Crohn’s disease is an inflammatory disease of the gastrointestinal tract. In the past 25 years, there have been several advancements in therapeutics to treat this condition. How does one position therapies to treat patients with Crohn’s disease? According to experts, therapy for the disease needs to be tailored as a patient-centered approach. To learn more about optimal positioning of agents as first- or second-line therapies in treating Crohn’s disease, Medscape spoke with Waseem Ahmed, MD, assistant professor of medicine, Crohn’s and Colitis Center; Division of Gastroenterology & Hepatology, University of Colorado School of Medicine, Aurora, Colorado; and Adam S. Cheifetz, MD, director of the Center for Inflammatory Bowel Disease, Beth Israel Deaconess Medical Center, and professor of medicine, Harvard Medical School, Boston, Massachusetts. Read on for their insights.This interview has been edited for length and clarity. 
Several gastroenterology societies regularly contribute guidelines regarding both the medical and surgical management of Crohn’s disease.
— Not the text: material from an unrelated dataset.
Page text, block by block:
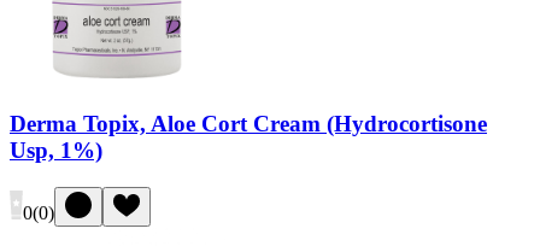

These include guidelines from the American Gastroenterological Association, the American College of Gastroenterology, and the European Crohn’s and Colitis Organisation, among others. Clinicians, however, cannot rely solely on these guidelines, according to experts. 
“While guidelines are evidence-based and are recommendations from experts in their respective fields, [Crohn’s] patients should be managed on an individual basis rather than simply a standardized approach. Shared decision-making, an approach of integrating patient perspectives and preferences into medical decision making, in conjunction with guidance from the medical team, is preferred,” said Waseem Ahmed, MD. “The field of IBD continues to rapidly change, and so it is further difficult to solely rely on guidelines for guidance with the regular development of practice-changing breakthroughs in IBD.”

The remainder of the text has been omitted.